I've rechecked my logs from today ..

12:55 pm on Apr 4, 2005 (gmt 0)

Senior Member

WebmasterWorld Senior Member billys is a WebmasterWorld Top Contributor of All Time 10+ Year Member

joined:June 1, 2004
posts:3181
votes: 0


Slurp will grab compressed files, Googlebot 2.1 does not.

If however, you get a visit from the Mozilla/5.0 Googlebot (whatever that spider is used for...), that spider does grab compressed files.

1:53 pm on Apr 4, 2005 (gmt 0)

Senior Member from MT 

WebmasterWorld Senior Member 10+ Year Member

joined:Apr 1, 2003
posts:1843
votes: 0


Speeding up server response times has often resulted in faster and more complete spidering by google.

SN

9:27 pm on Apr 4, 2005 (gmt 0)

Senior Member

WebmasterWorld Senior Member 10+ Year Member

joined:Sept 13, 2004
posts:833
votes: 12


Googlebot seems to be doing much more extensive crawling very recently grabbing every page multiple times, perhaps this is related to your recent success.

I've used GZIP for quite some time and as BillyS says Google is very rarely grabbing compressed pages. It appears to be hitting the root or home page only, and only occaisionally, for some reason. Only probably 6% of the webhosts out there support GZIP compression so it doesn't benefit Google much to crawl asking for compressed pages.

At the "lowest" compression setting GZIP seems to reduce page size by a factor of 4, probably more if you embed repetitive stuff like fonts and styles.

If nothing else you sure are helping your website visitors tremendously, especially the most common users which are still 56K modem users!

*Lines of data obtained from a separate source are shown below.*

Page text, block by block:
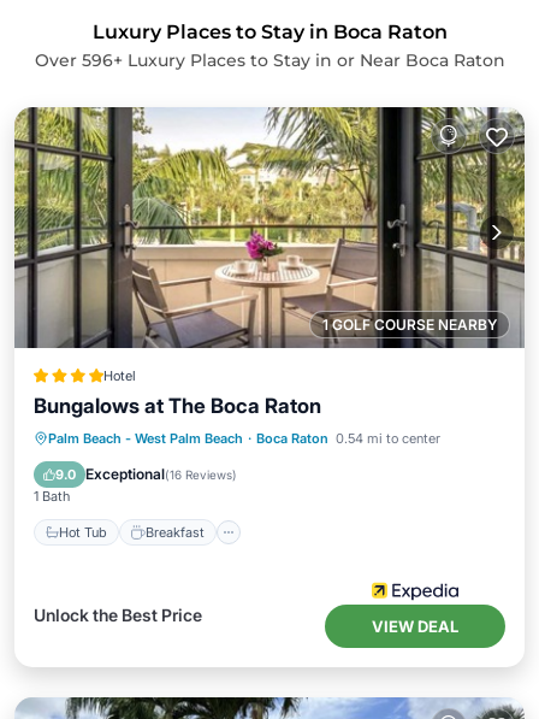
Luxury Places to Stay in Boca Raton
Over 596+ Luxury Places to Stay in or Near Boca Raton
1 GOLF COURSE NEARBY
Hotel
Bungalows at The Boca Raton
Palm Beach - West Palm Beach · Boca Raton 0.54 mi to center
9.0 Exceptional(16 Reviews)
1 Bath
Hot Tub Breakfast
Hot Tub Breakfast
Parking
Pool
Unlock the Best Price
VIEW DEAL

Google may keep statistics on page size versus a searchers "return to Google" results time. Far fetched but maybe Google figured out a lot of users were returning to the search results before the page could have possibly loaded. Probably a crazy thought, more likely is the recent more intensive crawls.

Finally it seems like recently many, many, scraper sites results are now "Supplimental". Google may have put a more reasonable emphasis on large, content filled, pages like it always should have!